THE FIFTH FREEDOM

After Congress curtailed the OWI, the “selling of America” became overwhelmingly a private affair. Under the watchful eye of the War Advertising Council, private companies joined in the campaign to promote wartime patriotism, while positioning themselves and their brand names for the postwar world. Alongside advertisements urging Americans to purchase war bonds, guard against revealing military secrets, and grow “victory gardens” to allow food to be sent to the army, the war witnessed a burst of messages marketing advertisers’ definition of freedom. Without directly criticizing Roosevelt, they repeatedly suggested that he had overlooked a fifth freedom. The National Association of Manufacturers and individual companies bombarded Americans with press releases, radio programs, and advertisements attributing the amazing feats of wartime production to “free enterprise.”

In this patriotic war poster issued by the Office of War Information, the words of Abraham Lincoln are linked to the struggle against Nazi tyranny.

In this advertisement by the Liberty Motors and Engineering Corporation, published in the February 1944 issue of Fortune, Uncle Sam offers the Fifth Freedom—“free enterprise”—to war-devastated Europe. To spread its message, the company offered free enlargements of its ad.

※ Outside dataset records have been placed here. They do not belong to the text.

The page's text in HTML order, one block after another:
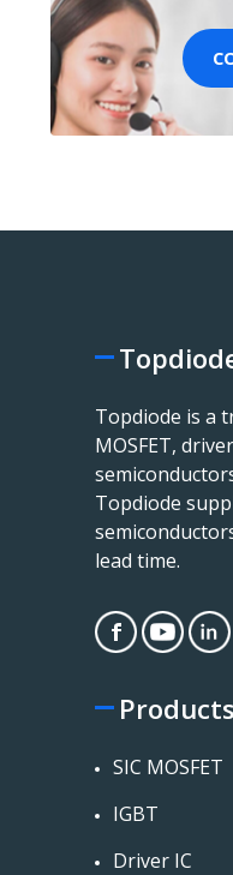
Topdiode is a
MOSFET,
Topdiode
lead time.
Products
SIC MOSFET
IGBT
Driver IC
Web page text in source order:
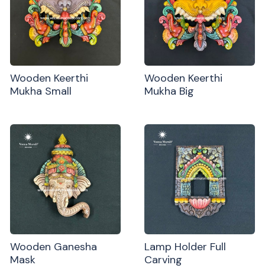
Wooden Keerthi
Mukha Small
Wooden Keerthi
Mukha Big
Wooden Ganesha
Mask
Lamp Holder Full
Carving
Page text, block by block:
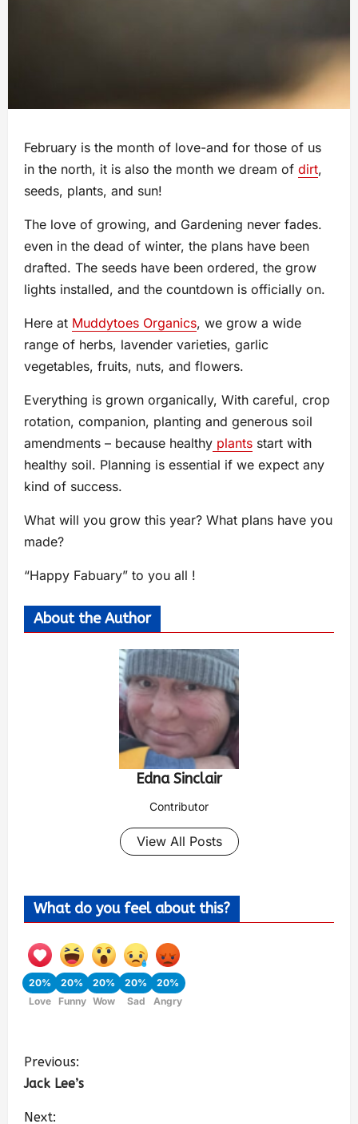
February is the month of love-and for those of us
in the north, it is also the month we dream of dirt,
seeds, plants, and sun!
The love of growing, and Gardening never fades.
even in the dead of winter, the plans have been
drafted. The seeds have been ordered, the grow
lights installed, and the countdown is officially on.
Here at Muddytoes Organics, we grow a wide
range of herbs, lavender varieties, garlic
vegetables, fruits, nuts, and flowers.
Everything is grown organically, With careful, crop
rotation, companion, planting and generous soil
amendments – because healthy plants start with
healthy soil. Planning is essential if we expect any
kind of success.
What will you grow this year? What plans have you
made?
“Happy Fabuary” to you all !
About the Author
Edna Sinclair
Contributor
View All Posts
What do you feel about this?
20%
Love
20%
Funny
20%
Wow
20%
Sad
20%
Angry
Previous:
Jack Lee’s
Next:
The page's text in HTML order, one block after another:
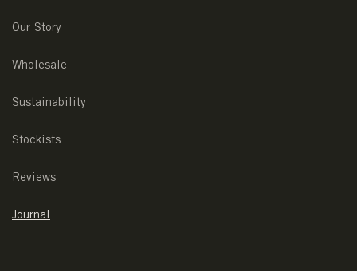
Our Story
Wholesale
Sustainability
Stockists
Reviews
Journal
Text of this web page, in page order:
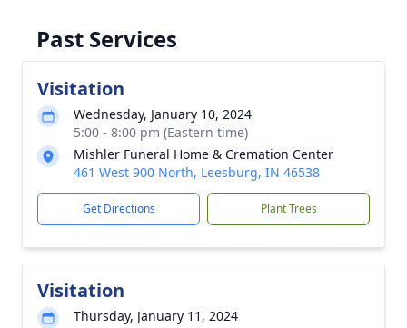
Past Services
Visitation
Wednesday, January 10, 2024
5:00 - 8:00 pm (Eastern time)
Mishler Funeral Home & Cremation Center
461 West 900 North, Leesburg, IN 46538
Get Directions Plant Trees
Visitation
Thursday, January 11, 2024
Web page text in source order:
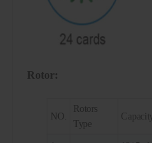
Rotor:
NO.
Rotors
Type
Capacity
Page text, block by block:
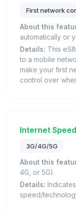
First network
About this
automatically or
Details: This
to a mobile
make your first
control over
Internet Speed
3G/4G/5G
About this
4G, or 5G).
Details:
speed/
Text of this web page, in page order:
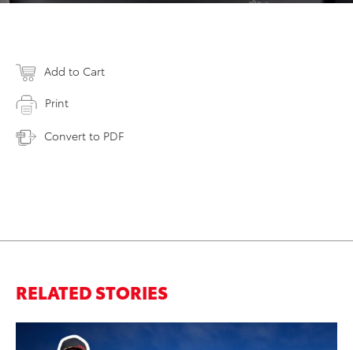
Add to Cart
Print
Convert to PDF
RELATED STORIES

Americans on the home front enjoyed a prosperity many could scarcely remember. Despite the rationing of scarce consumer items like coffee, meat, and gasoline, consumers found more goods available in 1944 than when the war began. With the memory of the Depression still very much alive, businessmen predicted a postwar world filled with consumer goods, with “freedom of choice” among abundant possibilities assured if only private enterprise were liberated from government controls. One advertisement for Royal typewriters, entitled “What This War Is All About,” explained that victory would “hasten the day when you... can once more walk into any store in the land and buy anything you want.” Certainly, ads suggested, the war did not imply any alteration in American institutions. “I’m fighting for freedom,” said a soldier in an ad by the Nash-Kelvinator Corporation. “So don’t anybody tell me I’ll find America changed.”